Nel corso della lettura emerge inoltre un parziale progresso rispetto alla questione dell’autodeterminazione nazionale nel conflitto in corso. Da principio (marzo) si afferma che
siamo al fianco del popolo ucraino… per il diritto all’autodeterminazione dei popoli… contro ogni sopraffazione e negazione dei diritti di tutte le nazioni… anche per le minoranze di lingua russa in Ucraina… [per] una sistemazione pienamente rispettosa dei diritti democratici e nazionali [attraverso la] costituzione della Repubblica socialista sovietica balcanico-danubiana.
p.53-54
Sia notato per inciso, quest’ultima soluzione riprende tale e quale quella proposta dal manifesto dei comunisti balcanico-danubiani del 1920, ma il medesimo manifesto aveva il pregio di porre al centro del ragionamento il problema della “conquista del potere e la creazione dei soviet”, ossia la prospettiva della costruzione delle condizioni concrete per il rovesciamento rivoluzionario, condizioni di cui nel libro si parla invece poco e in maniera vaga.
L’iniziale posizione sull’autodeterminazione, dicevamo, evolve verso la fine del libro quando si afferma, in maniera condivisibile, che il necessario disfattismo e la denuncia di entrambi i fronti bellici devono
riportare lo scontro in atto in Ucraina e nel mondo alla sua contraddizione principale: quella tra capitale e lavoro, tra borghesia e proletariato, e – al fondo – tra capitalismo e socialismo. Si tratti dell’Ucraina o di altri contesti.
p.168
Tra le due posizioni la contraddizione è solo apparente, il ragionamento ha infatti una sua coerenza interna: per la TIR
è solo la rivoluzione sociale proletaria a poter sbrogliare l’intricatissima matassa_ [nazionale in Ucraina – d’altra parte] il mondo attuale è pieno di questioni nazionali… irrisolte. Ma… non hanno il carattere novecentesco.
p.68, p.71
In effetti dopo due guerre mondiali e la completa spartizione dell’orbe terracqueo in sfere di influenza afferenti alle differenti potenze imperialiste, la questione nazionale non solo non ha più “carattere novecentesco” ma rappresenta ormai solo uno strumento ideologico nelle mani delle borghesie nazionali per dividere e sottomettere il “proprio” proletariato.
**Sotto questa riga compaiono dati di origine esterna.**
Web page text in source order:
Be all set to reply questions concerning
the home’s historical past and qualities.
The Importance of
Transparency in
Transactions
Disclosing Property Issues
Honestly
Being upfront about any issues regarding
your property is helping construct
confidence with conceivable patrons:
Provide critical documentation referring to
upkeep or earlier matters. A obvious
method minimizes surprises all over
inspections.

Il conflitto in Ucraina ha aiutato la TIR a maturare definitivamente questa posizione? Non proprio: se la TIR abbraccia il disfattismo contro entrambi i fronti della guerra in Ucraina, questo è argomentato dal fatto contingente che in quel contesto le legittime (per la TIR) posizioni di auto-determinazione e i conseguenti appelli al “popolo” (invece che alle classi) sono soffocate dalla dinamica bellica inter-imperialista:
non nego l’attualità di istanze di auto-determinazione contro forme di oppressione nazionale, ma… solo se fanno parte di un processo di sollevazione degli sfruttati… Se il conflitto in atto fosse la continuazione di una ‘lotta nazionale’ per la propria unificazione, per l’indipendenza… allora saremmo in presenza di una lotta per l’autodeterminazione ed avremmo il dovere di appoggiarla… [come parte] di [una] rivoluzione democratica… ma la guerra in corso non rappresenta… una soluzione… [perché] l’elemento principale [qui] è lo scontro interimperialista.
p.71-77
Quindi per la TIR:
- si vedono ancora spazi per “rivoluzioni democratiche” progressive (!!);
- le istanze di auto-determinazione nazionale sono legittime, ma in Ucraina sono soffocate dallo scontro inter-imperialista;
- la posizione nazional-popolare che costantemente mischia e confonde popoli e classi ritorna immancabile nella necessità di stare “dalla parte del popolo ucraino di tutte le nazionalità” (p.94);
- e si finisce immancabilmente per appoggiare la tesi per cui
battersi per l’egemonia del proletariato nella lotta della nazioni oppresse è parte integrante della lotta contro l’imperialismo e per la rivoluzione socialista internazionale.
p.75
Emerge insomma una sostanziale e complessiva incomprensione delle caratteristiche dell’imperialismo oggi e dei compiti dei rivoluzionari. Anche quando si riconosce che è in atto
un grande scontro tra due schieramenti di potenze – Stati Uniti, Unione europea, NATO, etc, contro Russia, Cina, Iran
_p.155
non si arriva mai alla conseguente conclusione che gli stessi schieramenti (più altri attori) finanziano, armano e sostengono (e non da oggi!) tutte le diverse borghesie nazionali in lotta per l’“auto-determinazione”: Kurdistan, Palestina, Uiguri, Tigrai, etc. La divisione del mondo tra le grandi potenze ha da tempo messo la parola “fine” alla progressività delle lotte nazionali dell’'800 e anti-coloniali dell’inizio del secolo scorso; l’epoca delle rivoluzioni progressive democratiche è tramontata da oltre un secolo e la borghesia “democratica” ha il solo interesse di sottomettere il proletariato alla propria ideologia prima e, in alleanza con i conservatori, bastonarlo poi; i comunisti devono denunciare, non “egemonizzare”, i movimenti democratici borghesi perché questi usano i proletari come carne da cannone prima e li reprimono poi, almeno se la sanguinosa storia del movimento operaio ci ha insegnato qualcosa. Non prendere consapevolezza di tali lezioni riporta i compagni della TIR a ripetere i vecchi slogan sull’auto-determinazione della Terza Internazionale, senza considerare che il secolo che è trascorso nel frattempo ha fornito numerose lezioni riguardo la loro dannosità ai fini della rivoluzione proletaria.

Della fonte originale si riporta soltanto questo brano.